SunTrust, with total consolidated assets of approximately $61.4 billion, operates banks in Florida, Georgia, Tennessee, and Alabama, and engages in a number of permissible nonbanking activities.(3) SunTrust is the second largest commercial banking organization in Georgia, controlling deposits of approximately $10.3 billion, representing 12.6 percent of total deposits in commercial banking organizations in the state ("state deposits"). Crestar, with total consolidated assets of approximately $26.2 billion, operates a bank with branches in Virginia, Maryland, and the District of Columbia. Crestar is the largest commercial banking organization in Virginia, controlling deposits of approximately $10.1 billion, representing 13.3 percent of Virginia state deposits. Crestar is the fourth largest commercial banking organization in Maryland, controlling deposits of approximately $4.9 billion, representing 8.9 percent of Maryland state deposits. In the District of Columbia, Crestar is the fifth largest commercial banking organization, controlling deposits of approximately $922.6 million, representing 9.1 percent of deposits in the District of Columbia.

Interstate Analysis

Section 3(d) of the BHC Act allows the Board to approve an application by a bank holding company to acquire control of a bank located in a state other than the home state of such bank holding company, if certain conditions are met.
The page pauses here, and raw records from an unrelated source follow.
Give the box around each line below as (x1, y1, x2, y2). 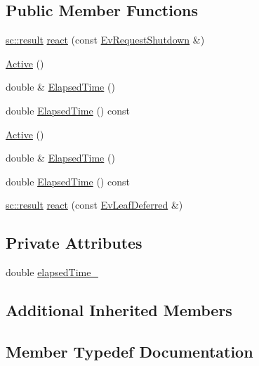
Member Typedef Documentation (6, 340, 253, 362)
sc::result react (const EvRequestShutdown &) (6, 32, 205, 47)
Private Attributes (6, 232, 142, 254)
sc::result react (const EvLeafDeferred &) (6, 197, 183, 212)
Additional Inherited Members (6, 299, 232, 321)
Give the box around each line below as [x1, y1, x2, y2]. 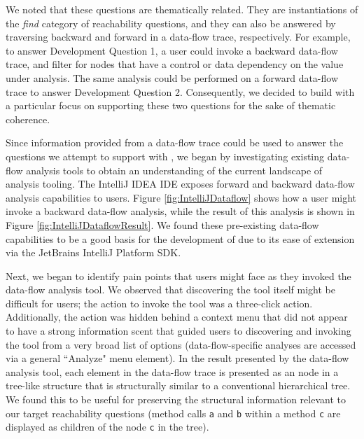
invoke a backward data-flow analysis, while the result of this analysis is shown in [6, 204, 355, 218]
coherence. [6, 111, 50, 126]
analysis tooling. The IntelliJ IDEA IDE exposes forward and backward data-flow [6, 176, 355, 191]
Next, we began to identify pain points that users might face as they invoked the [6, 268, 351, 283]
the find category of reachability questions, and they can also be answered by [6, 15, 336, 30]
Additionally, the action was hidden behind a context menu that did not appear [6, 309, 348, 324]
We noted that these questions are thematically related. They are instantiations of [6, 2, 358, 16]
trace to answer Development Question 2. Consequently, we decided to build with [6, 84, 355, 99]
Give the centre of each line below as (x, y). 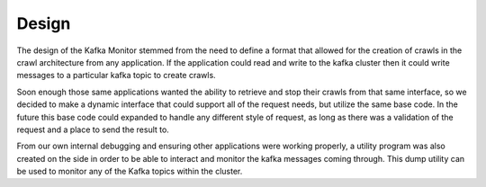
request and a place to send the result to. (93, 129)
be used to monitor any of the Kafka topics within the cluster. (130, 172)
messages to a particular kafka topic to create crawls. (116, 76)

For purposes of the BHC Act, the home state of SunTrust is Georgia, and Crestar controls a bank that operates in Virginia, Maryland, and the District of Columbia.(4) All the conditions for an interstate acquisition enumerated in section 3(d) are met in this case.(5) In view of all the facts of record, the Board is permitted to approve the proposal under section 3(d) of the BHC Act.

Competitive Considerations

The BHC Act prohibits the Board from approving an application under section 3 of the BHC Act if the proposal would result in a monopoly or if the proposal would substantially lessen competition in any relevant banking market and, in the latter case, the Board has not found that the anticompetitive effects of the proposal are clearly outweighed in the public interest by the probable effect of the proposal in meeting the convenience and needs of the community to be served.(6) SunTrust and Crestar do not compete in any banking market. Based on all the facts of record, the Board concludes that consummation of the proposal would not have a significantly adverse effect on competition or on the concentration of banking resources in any relevant banking market. Accordingly, the Board has determined that competitive factors are consistent with approval of the proposal.

Financial, Managerial, and Other Supervisory Factors

The Board has carefully considered the financial and managerial resources and future prospects of SunTrust and Crestar, and their respective subsidiaries, and other supervisory factors in light of all the facts of record. As part of this consideration, the Board has reviewed relevant reports of examination and other supervisory information prepared by the Reserve Banks and other federal agencies. The Board notes that the bank holding companies and their subsidiary banks are currently well capitalized and are expected to remain so after consummation of the proposal.

The Board also has considered other aspects of the financial condition and resources of the two organizations and the structure of the proposed transaction. Based Oh these and other facts of record, the Board concludes that considerations relating to the financial and managerial resources and future prospects of SunTrust, Crestar, and their respective subsidiaries are consistent with approval of the proposal, as are the other supervisory factors that the Board must consider under section 3 of the BHC Act.

Convenience and Needs Factor

The Board has carefully considered the effect of the proposed acquisition on the convenience and needs of the communities to be served in light of all the facts of record, including comments on the effect the proposal would have on the communities to be served by the combined organization. Overall, the Board received approximately 45 comments in favor of the proposal and nine opposed to, or expressing concern about, the proposal.